======== Data to use ========

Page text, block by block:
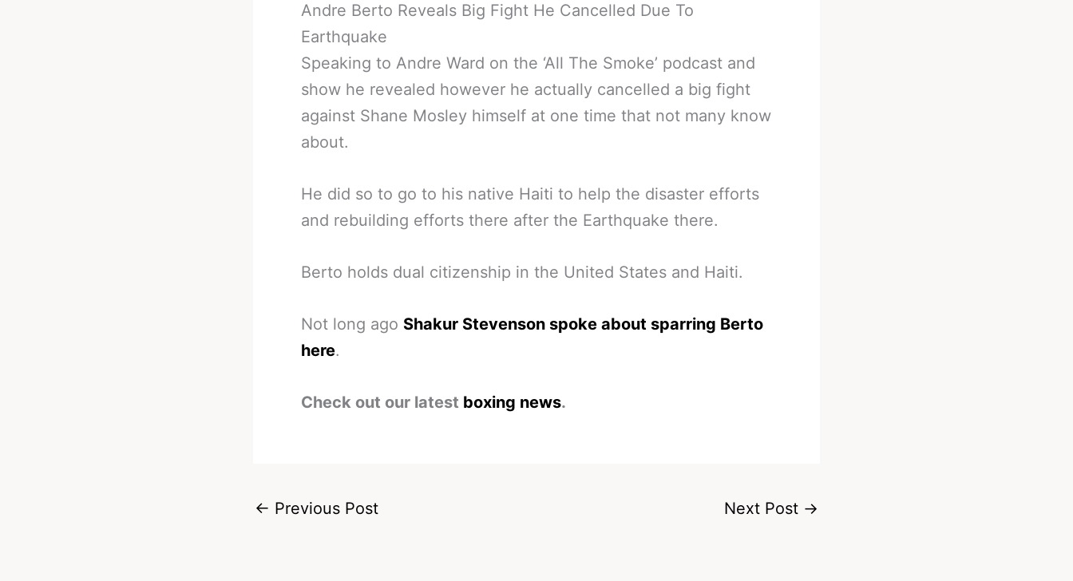
Andre Berto Reveals Big Fight He Cancelled Due To
Earthquake
Speaking to Andre Ward on the ‘All The Smoke’ podcast and
show he revealed however he actually cancelled a big fight
against Shane Mosley himself at one time that not many know
about.
He did so to go to his native Haiti to help the disaster efforts
and rebuilding efforts there after the Earthquake there.
Berto holds dual citizenship in the United States and Haiti.
Not long ago Shakur Stevenson spoke about sparring Berto
here.
Check out our latest boxing news.
← Previous Post Next Post →
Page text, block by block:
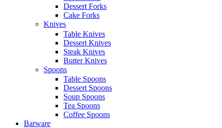
Dessert Forks
Cake Forks
Knives
Table Knives
Dessert Knives
Steak Knives
Butter Knives
Spoons
Table Spoons
Dessert Spoons
Soup Spoons
Tea Spoons
Coffee Spoons
Barware
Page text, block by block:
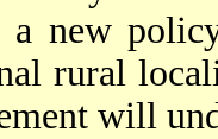
new
rural
will
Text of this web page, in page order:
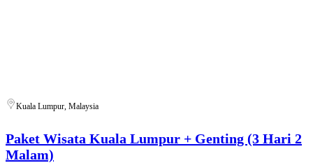
Kuala Lumpur, Malaysia
Paket Wisata Kuala Lumpur + Genting (3 Hari 2
Malam)
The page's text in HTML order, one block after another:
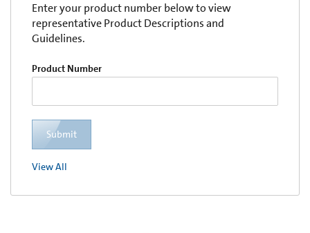
Enter your product number below to view
representative Product Descriptions and
Guidelines.
Product Number
Submit
View All
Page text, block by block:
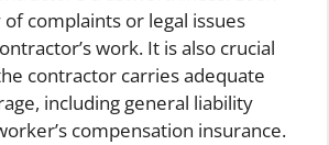
complaints or legal issues
work. It is also crucial
contractor carries adequate
including general liability
compensation insurance.
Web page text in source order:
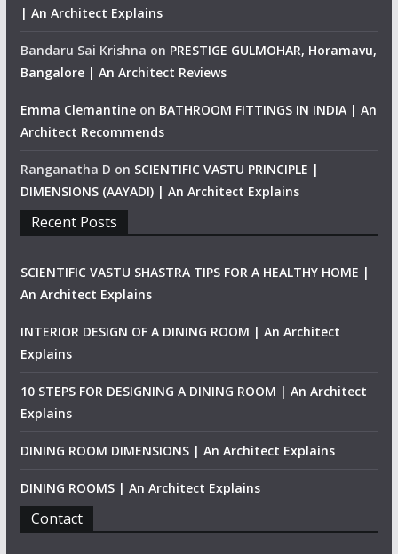
| An Architect Explains
Bandaru Sai Krishna on PRESTIGE GULMOHAR, Horamavu,
Bangalore | An Architect Reviews
Emma Clemantineon BATHROOM FITTINGS IN INDIA | An
Architect Recommends
Ranganatha D on SCIENTIFIC VASTU PRINCIPLE |
DIMENSIONS (AAYADI) | An Architect Explains
Recent Posts
SCIENTIFIC VASTU SHASTRA TIPS FOR A HEALTHY HOME |
An Architect Explains
INTERIOR DESIGN OF A DINING ROOM | An Architect
Explains
10 STEPS FOR DESIGNING A DINING ROOM | An Architect
Explains
DINING ROOM DIMENSIONS | An Architect Explains
DINING ROOMS | An Architect Explains
Contact
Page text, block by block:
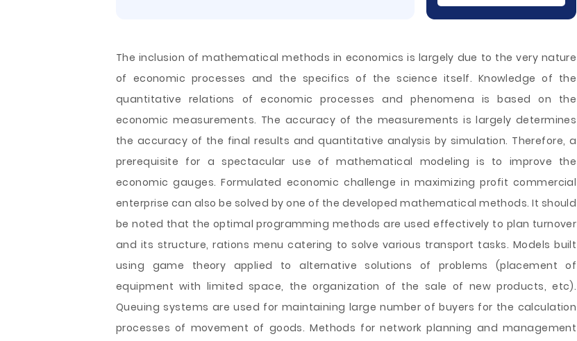
The inclusion of mathematical methods in economics is largely due to the very nature
of economic processes and the specifics of the science itself. Knowledge of the
quantitative relations of economic processes and phenomena is based on the
economic measurements. The accuracy of the measurements is largely determines
the accuracy of the final results and quantitative analysis by simulation. Therefore, a
prerequisite for a spectacular use of mathematical modeling is to improve the
economic gauges. Formulated economic challenge in maximizing profit commercial
enterprise can also be solved by one of the developed mathematical methods. It should
be noted that the optimal programming methods are used effectively to plan turnover
and its structure, rations menu catering to solve various transport tasks. Models built
using game theory applied to alternative solutions of problems (placement of
equipment with limited space, the organization of the sale of new products, etc).
Queuing systems are used for maintaining large number of buyers for the calculation
processes of movement of goods. Methods for network planning and management
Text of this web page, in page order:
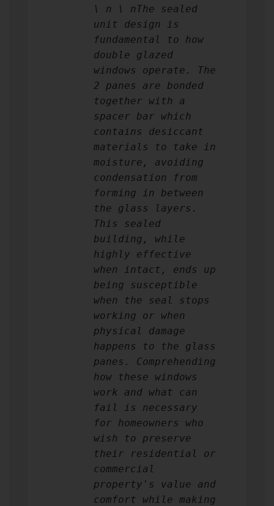
\ n \ nThe sealed
unit design is
fundamental to how
double glazed
windows operate. The
2 panes are bonded
together with a
spacer bar which
contains desiccant
materials to take in
moisture, avoiding
condensation from
forming in between
the glass layers.
This sealed
building, while
highly effective
when intact, ends up
being susceptible
when the seal stops
working or when
physical damage
happens to the glass
panes. Comprehending
how these windows
work and what can
fail is necessary
for homeowners who
wish to preserve
their residential or
commercial
property's value and
comfort while making
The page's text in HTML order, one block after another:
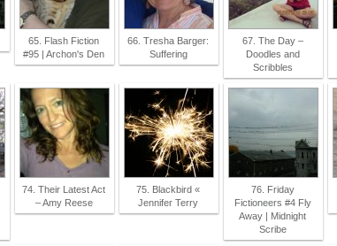
65. Flash Fiction
#95 | Archon's Den
66. Tresha Barger:
Suffering
67. The Day –
Doodles and
Scribbles
74. Their Latest Act
– Amy Reese
75. Blackbird «
Jennifer Terry
76. Friday
Fictioneers #4 Fly
Away | Midnight
Scribe
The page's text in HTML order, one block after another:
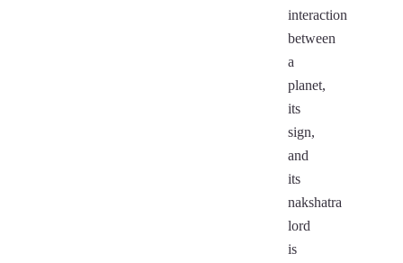
interaction
between
a
planet,
its
sign,
and
its
nakshatra
lord
is
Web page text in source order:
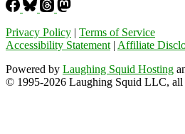
Privacy Policy | Terms of Service
Accessibility Statement | Affiliate
Powered by Laughing Squid Hosting
© 1995-2026 Laughing Squid LLC, all
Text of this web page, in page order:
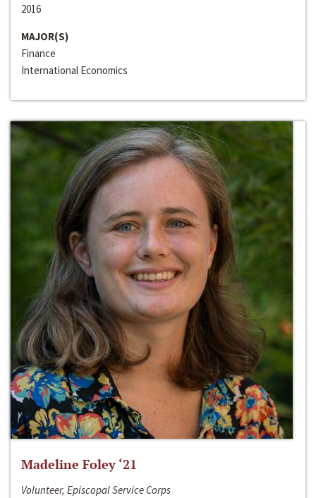
2016
MAJOR(S)
Finance
International Economics
Madeline Foley ‘21
Volunteer, Episcopal Service Corps
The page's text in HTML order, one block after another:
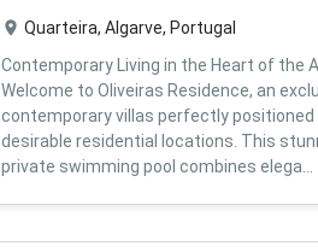
Quarteira, Algarve, Portugal
Contemporary Living in the Heart of the
Welcome to Oliveiras Residence, an
contemporary villas perfectly
desirable residential locations. This
private swimming pool combines elega...
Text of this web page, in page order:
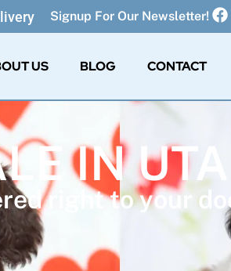
Signup For Our Newsletter!
US BLOG CONTACT
IN
right to your
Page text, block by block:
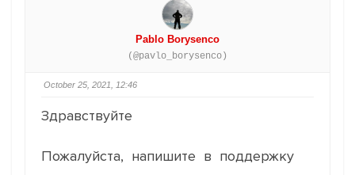
Pablo Borysenco
(@pavlo_borysenco)
October 25, 2021, 12:46
Здравствуйте
Пожалуйста, напишите в поддержку
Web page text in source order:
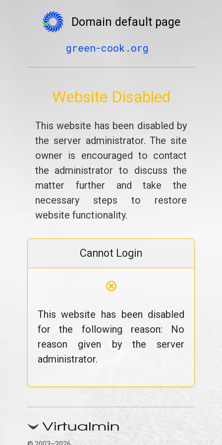
Domain default page
green-cook.org
Website Disabled
This website has been disabled by
the server administrator. The site
owner is encouraged to contact
the administrator to discuss the
matter further and take the
necessary steps to restore
website functionality.
Cannot Login
⊗
This website has been disabled
for the following reason: No
reason given by the server
administrator.
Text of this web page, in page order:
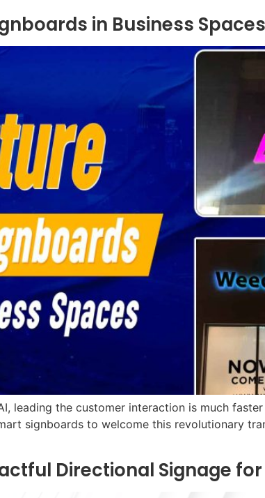
in Business Spaces
leading the customer interaction is much
signboards to welcome this revolutionary
Directional Signage
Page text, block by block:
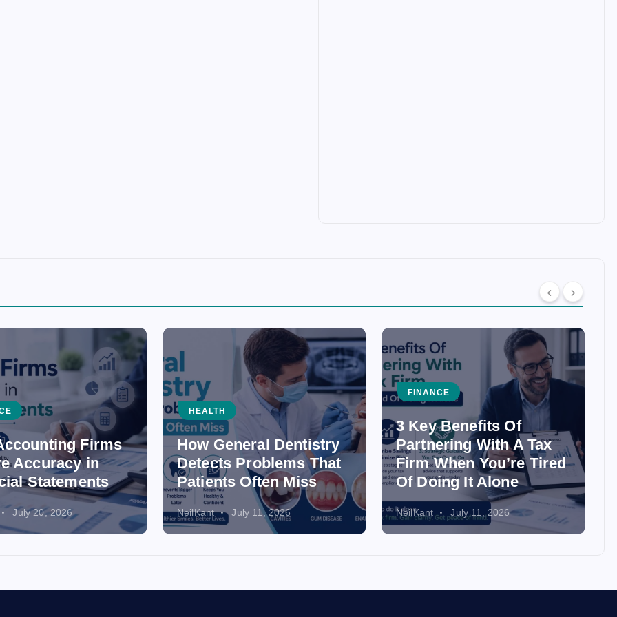
Firms
Accuracy in
Statements
July 20, 2026
HEALTH
How General Dentistry
Detects Problems That
Patients Often Miss
NeilKant July 11, 2026
FINANCE
3 Key Benefits Of
Partnering With A Tax
Firm When You’re Tired
Of Doing It Alone
NeilKant July 11, 2026
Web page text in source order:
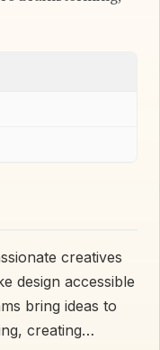
creatives
design accessible
bring ideas to
creating…
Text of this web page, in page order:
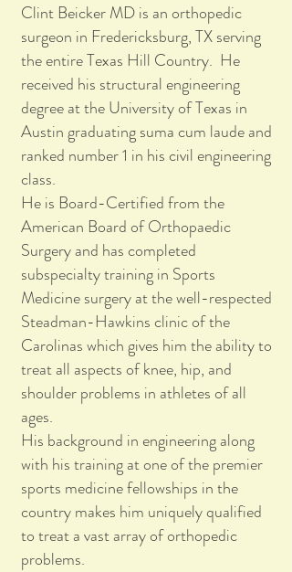
Clint Beicker MD is an orthopedic
surgeon in Fredericksburg, TX serving
the entire Texas Hill Country. He
received his structural engineering
degree at the University of Texas in
Austin graduating suma cum laude and
ranked number 1 in his civil engineering
class.
He is Board-Certified from the
American Board of Orthopaedic
Surgery and has completed
subspecialty training in Sports
Medicine surgery at the well-respected
Steadman-Hawkins clinic of the
Carolinas which gives him the ability to
treat all aspects of knee, hip, and
shoulder problems in athletes of all
ages.
His background in engineering along
with his training at one of the premier
sports medicine fellowships in the
country makes him uniquely qualified
to treat a vast array of orthopedic
problems.
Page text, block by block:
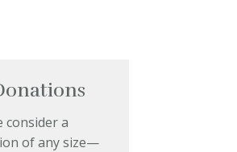
consider a
of any size—
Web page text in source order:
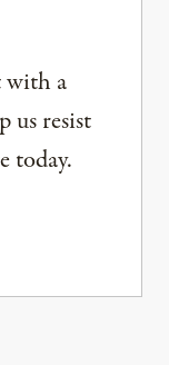
with a
us resist
today.
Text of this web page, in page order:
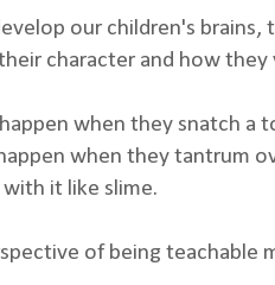
our children's brains,
character and how they
when they snatch a
when they tantrum
it like slime.
of being teachable
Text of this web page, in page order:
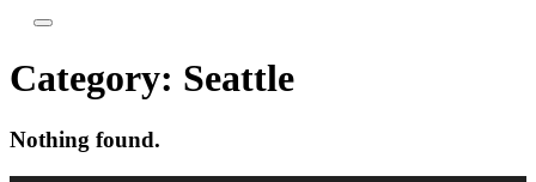
Category: Seattle
Nothing found.
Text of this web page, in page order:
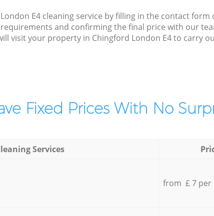
E4 cleaning service by filling in the contact
and confirming the final price with our
visit your property in Chingford London E4 to carry
Fixed Prices With No
Services
from £ 7 per
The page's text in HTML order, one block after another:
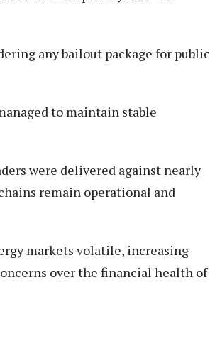
any bailout package for public
to maintain stable
were delivered against nearly
remain operational and
markets volatile, increasing
over the financial health of
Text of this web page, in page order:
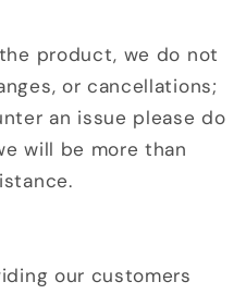
product, we do not
or cancellations;
an issue please do
will be more than
our customers
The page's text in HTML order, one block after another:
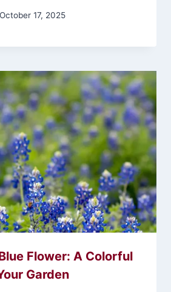
October 17, 2025
Flower: A Colorful
Garden
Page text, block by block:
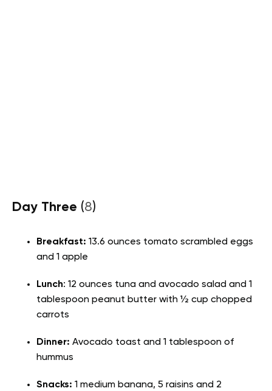
Day Three (8)
Breakfast: 13.6 ounces tomato scrambled eggs
and 1 apple
Lunch: 12 ounces tuna and avocado salad and 1
tablespoon peanut butter with ½ cup chopped
carrots
Dinner: Avocado toast and 1 tablespoon of
hummus
Snacks: 1 medium banana, 5 raisins and 2
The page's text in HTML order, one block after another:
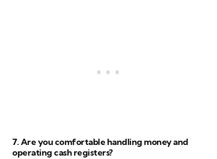
7. Are you comfortable handling money and
operating cash registers?
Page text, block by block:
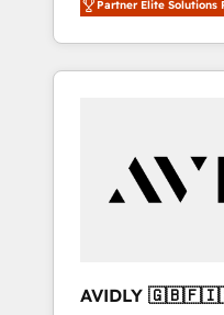
accredited
specialize in both
and hands-on
Services -
Professional Services
Custom
Partner Elite Solutions
AVIDLY
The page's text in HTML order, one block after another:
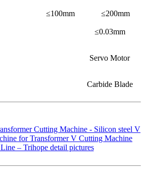
≤100mm ≤200mm
≤0.03mm
Servo Motor
Carbide Blade
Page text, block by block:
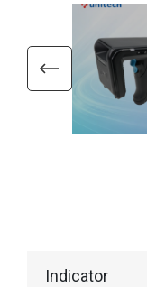
Indicator
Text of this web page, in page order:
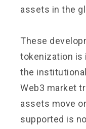
assets in the
These
tokenization is
the
Web3 market
assets move
supported is
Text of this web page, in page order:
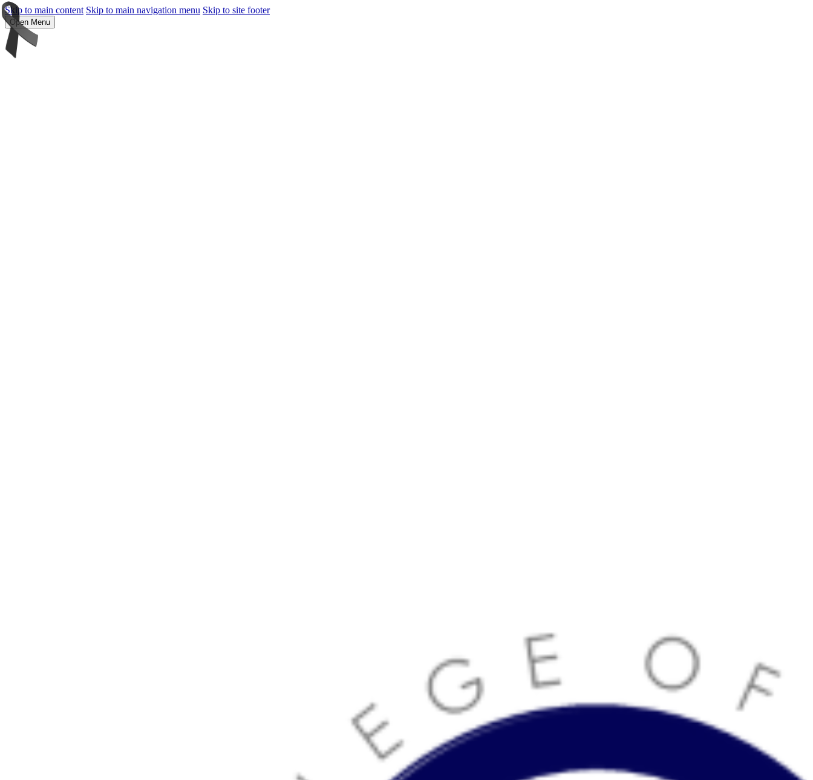
Skip to main content Skip to main navigation menu Skip to site footer
Open Menu

========

Assignment: Set down the material exactly, every line of it, except for the pictures.

Answer below:
Page text, block by block:
Andre Berto Reveals Big Fight He Cancelled Due To
Earthquake
Speaking to Andre Ward on the ‘All The Smoke’ podcast and
show he revealed however he actually cancelled a big fight
against Shane Mosley himself at one time that not many know
about.
He did so to go to his native Haiti to help the disaster efforts
and rebuilding efforts there after the Earthquake there.
Berto holds dual citizenship in the United States and Haiti.
Not long ago Shakur Stevenson spoke about sparring Berto
here.
Check out our latest boxing news.
← Previous Post Next Post →
Page text, block by block:
Dessert Forks
Cake Forks
Knives
Table Knives
Dessert Knives
Steak Knives
Butter Knives
Spoons
Table Spoons
Dessert Spoons
Soup Spoons
Tea Spoons
Coffee Spoons
Barware
Page text, block by block:
new
rural
will
Text of this web page, in page order:
Kuala Lumpur, Malaysia
Paket Wisata Kuala Lumpur + Genting (3 Hari 2
Malam)
The page's text in HTML order, one block after another:
Enter your product number below to view
representative Product Descriptions and
Guidelines.
Product Number
Submit
View All
Page text, block by block:
complaints or legal issues
work. It is also crucial
contractor carries adequate
including general liability
compensation insurance.
Web page text in source order:
| An Architect Explains
Bandaru Sai Krishna on PRESTIGE GULMOHAR, Horamavu,
Bangalore | An Architect Reviews
Emma Clemantineon BATHROOM FITTINGS IN INDIA | An
Architect Recommends
Ranganatha D on SCIENTIFIC VASTU PRINCIPLE |
DIMENSIONS (AAYADI) | An Architect Explains
Recent Posts
SCIENTIFIC VASTU SHASTRA TIPS FOR A HEALTHY HOME |
An Architect Explains
INTERIOR DESIGN OF A DINING ROOM | An Architect
Explains
10 STEPS FOR DESIGNING A DINING ROOM | An Architect
Explains
DINING ROOM DIMENSIONS | An Architect Explains
DINING ROOMS | An Architect Explains
Contact
Page text, block by block:
The inclusion of mathematical methods in economics is largely due to the very nature
of economic processes and the specifics of the science itself. Knowledge of the
quantitative relations of economic processes and phenomena is based on the
economic measurements. The accuracy of the measurements is largely determines
the accuracy of the final results and quantitative analysis by simulation. Therefore, a
prerequisite for a spectacular use of mathematical modeling is to improve the
economic gauges. Formulated economic challenge in maximizing profit commercial
enterprise can also be solved by one of the developed mathematical methods. It should
be noted that the optimal programming methods are used effectively to plan turnover
and its structure, rations menu catering to solve various transport tasks. Models built
using game theory applied to alternative solutions of problems (placement of
equipment with limited space, the organization of the sale of new products, etc).
Queuing systems are used for maintaining large number of buyers for the calculation
processes of movement of goods. Methods for network planning and management
Text of this web page, in page order:
\ n \ nThe sealed
unit design is
fundamental to how
double glazed
windows operate. The
2 panes are bonded
together with a
spacer bar which
contains desiccant
materials to take in
moisture, avoiding
condensation from
forming in between
the glass layers.
This sealed
building, while
highly effective
when intact, ends up
being susceptible
when the seal stops
working or when
physical damage
happens to the glass
panes. Comprehending
how these windows
work and what can
fail is necessary
for homeowners who
wish to preserve
their residential or
commercial
property's value and
comfort while making
The page's text in HTML order, one block after another:
65. Flash Fiction
#95 | Archon's Den
66. Tresha Barger:
Suffering
67. The Day –
Doodles and
Scribbles
74. Their Latest Act
– Amy Reese
75. Blackbird «
Jennifer Terry
76. Friday
Fictioneers #4 Fly
Away | Midnight
Scribe
The page's text in HTML order, one block after another:
interaction
between
a
planet,
its
sign,
and
its
nakshatra
lord
is
Web page text in source order:
Privacy Policy | Terms of Service
Accessibility Statement | Affiliate
Powered by Laughing Squid Hosting
© 1995-2026 Laughing Squid LLC, all
Text of this web page, in page order:
2016
MAJOR(S)
Finance
International Economics
Madeline Foley ‘21
Volunteer, Episcopal Service Corps
The page's text in HTML order, one block after another:
Quarteira, Algarve, Portugal
Contemporary Living in the Heart of the
Welcome to Oliveiras Residence, an
contemporary villas perfectly
desirable residential locations. This
private swimming pool combines elega...
Text of this web page, in page order:
Signup For Our Newsletter!
US BLOG CONTACT
IN
right to your
Page text, block by block:
Pablo Borysenco
(@pavlo_borysenco)
October 25, 2021, 12:46
Здравствуйте
Пожалуйста, напишите в поддержку
Web page text in source order:
Domain default page
green-cook.org
Website Disabled
This website has been disabled by
the server administrator. The site
owner is encouraged to contact
the administrator to discuss the
matter further and take the
necessary steps to restore
website functionality.
Cannot Login
⊗
This website has been disabled
for the following reason: No
reason given by the server
administrator.
Text of this web page, in page order:
in Business Spaces
leading the customer interaction is much
signboards to welcome this revolutionary
Directional Signage
Page text, block by block:
Firms
Accuracy in
Statements
July 20, 2026
HEALTH
How General Dentistry
Detects Problems That
Patients Often Miss
NeilKant July 11, 2026
FINANCE
3 Key Benefits Of
Partnering With A Tax
Firm When You’re Tired
Of Doing It Alone
NeilKant July 11, 2026
Web page text in source order:
creatives
design accessible
bring ideas to
creating…
Text of this web page, in page order:
Clint Beicker MD is an orthopedic
surgeon in Fredericksburg, TX serving
the entire Texas Hill Country. He
received his structural engineering
degree at the University of Texas in
Austin graduating suma cum laude and
ranked number 1 in his civil engineering
class.
He is Board-Certified from the
American Board of Orthopaedic
Surgery and has completed
subspecialty training in Sports
Medicine surgery at the well-respected
Steadman-Hawkins clinic of the
Carolinas which gives him the ability to
treat all aspects of knee, hip, and
shoulder problems in athletes of all
ages.
His background in engineering along
with his training at one of the premier
sports medicine fellowships in the
country makes him uniquely qualified
to treat a vast array of orthopedic
problems.
Page text, block by block:
consider a
of any size—
Web page text in source order:
with a
us resist
today.
Text of this web page, in page order:
our children's brains,
character and how they
when they snatch a
when they tantrum
it like slime.
of being teachable
Text of this web page, in page order:
Category: Seattle
Nothing found.
Text of this web page, in page order:
E4 cleaning service by filling in the contact
and confirming the final price with our
visit your property in Chingford London E4 to carry
Fixed Prices With No
Services
from £ 7 per
The page's text in HTML order, one block after another:
any bailout package for public
to maintain stable
were delivered against nearly
remain operational and
markets volatile, increasing
over the financial health of
Text of this web page, in page order:
product, we do not
or cancellations;
an issue please do
will be more than
our customers
The page's text in HTML order, one block after another:
October 17, 2025
Flower: A Colorful
Garden
Page text, block by block:
Day Three (8)
Breakfast: 13.6 ounces tomato scrambled eggs
and 1 apple
Lunch: 12 ounces tuna and avocado salad and 1
tablespoon peanut butter with ½ cup chopped
carrots
Dinner: Avocado toast and 1 tablespoon of
hummus
Snacks: 1 medium banana, 5 raisins and 2
The page's text in HTML order, one block after another:
7. Are you comfortable handling money and
operating cash registers?
Page text, block by block:
accredited
specialize in both
and hands-on
Services -
Professional Services
Custom
Partner Elite Solutions
AVIDLY
The page's text in HTML order, one block after another:
≤100mm ≤200mm
≤0.03mm
Servo Motor
Carbide Blade
Page text, block by block:
Indicator
Text of this web page, in page order:
assets in the
These
tokenization is
the
Web3 market
assets move
supported is
Text of this web page, in page order:
Skip to main content Skip to main navigation menu Skip to site footer
Open Menu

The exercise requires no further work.